Appalachian Still is an acoustic string band out of Northampton, Massachusetts playing a toe-tapping mix of Alternative Old-time, Americana, Folk, and Bluegrass subtly enhanced with flavors of Jazz, Rock, and Country, altogether dubbed “New-time Folkgrass”. These New England boys have managed to create a unique sound that is distinctly their own yet remains rooted in the heart of Appalachia. Drawing from a repertoire of traditional tunes, original material, and some covers, the feeling they create ranges widely from that of sitting on the front porch in the lazy days of summer, pickin’, grinnin’, and enjoying the simple pleasures of life to an all out shake-the-rafters barn party inspiring dancing fools to hoot and holler to the wee hours of the morning.
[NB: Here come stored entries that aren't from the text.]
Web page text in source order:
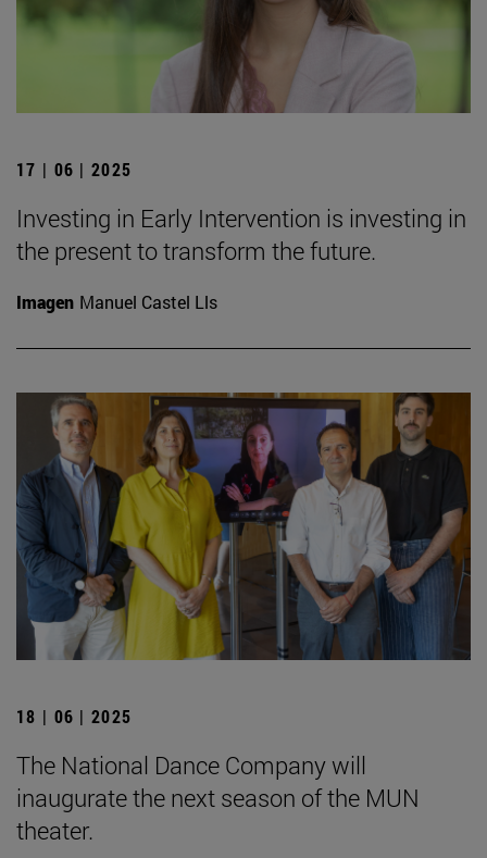
17 | 06 | 2025
Investing in Early Intervention is investing in
the present to transform the future.
Imagen Manuel Castel Lls
18 | 06 | 2025
The National Dance Company will
inaugurate the next season of the MUN
theater.
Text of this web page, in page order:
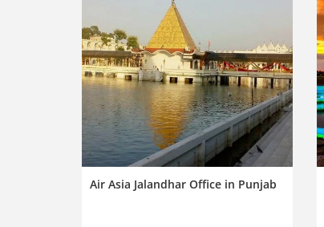
Air Asia Jalandhar Office in Punjab
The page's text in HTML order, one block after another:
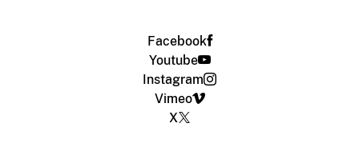
Facebook
Youtube
Instagram
Vimeo
X
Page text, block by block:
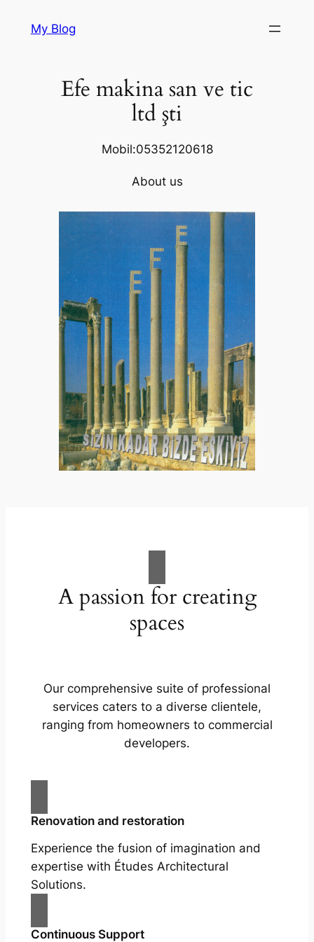
My Blog
Efe makina san ve tic
ltd şti
Mobil:05352120618
About us
A passion for creating
spaces
Our comprehensive suite of professional
services caters to a diverse clientele,
ranging from homeowners to commercial
developers.
Renovation and restoration
Experience the fusion of imagination and
expertise with Études Architectural
Solutions.
Continuous Support
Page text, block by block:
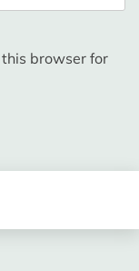
browser for

The group was originally conceived in 2002 after brothers Andrew and Len were blown away by the then unknown opening act “Old Crow Medicine Show” playing high-energy Old-time music at the Iron Horse Music Hall in Northampton, MA. With stars in their eyes, the brothers knew they wanted to take their musical passions to the stage in similar fashion and perform for live audiences. For a few years the brothers traveled separate but parallel paths with Len focusing on bluegrass mandolin down in Tennessee while Andrew plucked Old-time fiddle tunes on the clawhammer banjo back in Massachusetts. Upon Len’s return from Tennessee the two began playing together on a weekly basis at a friend’s house where they met guitarist Jared Libby and his Grateful Dead inspired folk guitar. With a unique blend of harmonies and musical styles, the three knew they had something special and the band was born.
Since forming in the Spring of 2005, Appalachian Still has already seen remarkable success typically associated with more mature bands, due in large part to their undying love of the music and ability to connect with their audience. After busking on the streets of Northampton and honing their chops together in local coffee shops and bars, the band has picked up additional musicians along the way and graduated to the regional circuit, playing venues and festivals throughout the Greater New England area and beyond. Their songs have been featured on radio stations from Vermont to Georgia.